At present, real-world solutions to these problems are difficult. Private companies are currently taking responsibility for policing their social networks, but new ones keep springing up all the time, and freedom of speech remains alive and well. 

It Can Be Inaccessible

The Internet

Another problem with the current internet is the sorry state of accessibility. While able-bodied people can access online content easily, the same is not true of everyone else. 

“Our research shows that somewhere between 22 and 27% of the population in places like the U.S. and Canada has a disability,” says Apryse, a software development consultancy. “Unfortunately, most websites don’t implement helpful accessibility options for their users, making it harder for them to navigate online.”

The main problem is PDF accessibility, the company says. These documents can be fabulously helpful in the workplace, but they lack any sort of inherent support for individuals who are hard of hearing or have limited sight. 

“New tools are coming online, but developers must take the lead,” Apryse says. “We’re currently exploring various options to make the tool more accessible. PDFs could become the next standard for accessible documents, as long as the proper development goes into them.”

It Can Promote Misinformation

The internet also needs to change because of its capacity to present misinformation. Even sites like Wikipedia often present false narratives or contain data that deliberately disparages certain individuals, based on their political beliefs. 

Unfortunately, anyone hoping that AI would solve this problem will find themselves sorely disappointed. If anything, these tools often make the problem worse. Many chatbots hallucinate, making plausible-sounding yet false statements.

Furthermore, they commit these errors regularly. AIs constantly fabricate information or get facts mixed up, requiring human correction and oversight. 

It is unclear how to solve this problem. The best solution would be an improved AI that could determine the truth accurately and impartially. However, there are offline alternatives, such as better educating people or spending more time enabling individuals to develop more sophisticated cognitive defenses. 

It Can Reduce Personal Privacy

Another significant risk the internet poses is privacy. Individuals who post information or photos often find themselves giving up sensitive information to search engines and social networks that these entities could potentially use against them. 

We already see predatory advertising practices online. However, these could become much worse as the world becomes more authoritarian. Government agencies could insist on being able to access this data and use it to bully the population. We could also see criminals doing something similar to commit identity theft. 

These are several approaches you can take to improve your privacy and security online already, with many others in the pipeline. The first is to simply use a VPN and disable all tracking on your devices.
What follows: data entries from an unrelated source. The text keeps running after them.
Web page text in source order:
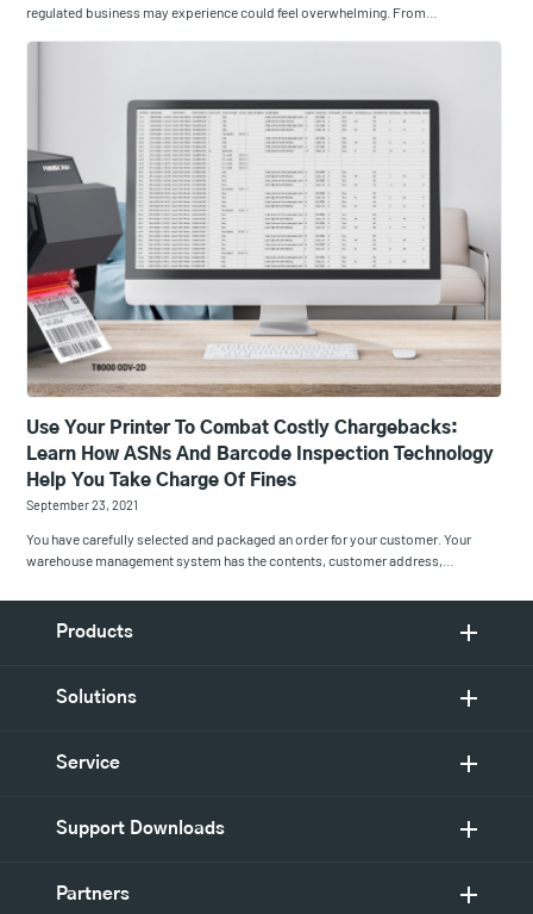
regulated business may experience could feel overwhelming. From…
Use Your Printer To Combat Costly Chargebacks:
Learn How ASNs And Barcode Inspection Technology
Help You Take Charge Of Fines
September 23, 2021
You have carefully selected and packaged an order for your customer. Your
warehouse management system has the contents, customer address,…
Products
Solutions
Service
Support Downloads
Partners

These solutions reroute your connection through third-party servers, hiding your connection, location, and identity. 

The second tip is to avoid posting any information about yourself online, including your social media pages. We already know that AI companies are feeding this data into their systems to increase their reasoning capacity and knowledge of individuals. 

You can also try using private social sharing networks that respect users’ privacy more and hide content behind various firewalls. 

It Can Promote The Digital Divide

Finally, the internet is promoting the development of a digital divide. The people who have access to it can make enormous sums of money and have more opportunities, while those who don’t are left stuck in traditional economic structures and left out of sharing in the growing economic pie. 

Fortunately, the world is solving this problem rapidly. Recent estimates put the internet-connected population at a staggering 5 billion people, or more than 60% of the global population. However, there is still a long way to go if the digital divide is to go away. 

“Accessibility is actually a driver of the digital divide,” Apryse says. “When people can’t access the internet, whether the cause is poverty or disability, it creates imbalances that we would like to see eliminated.”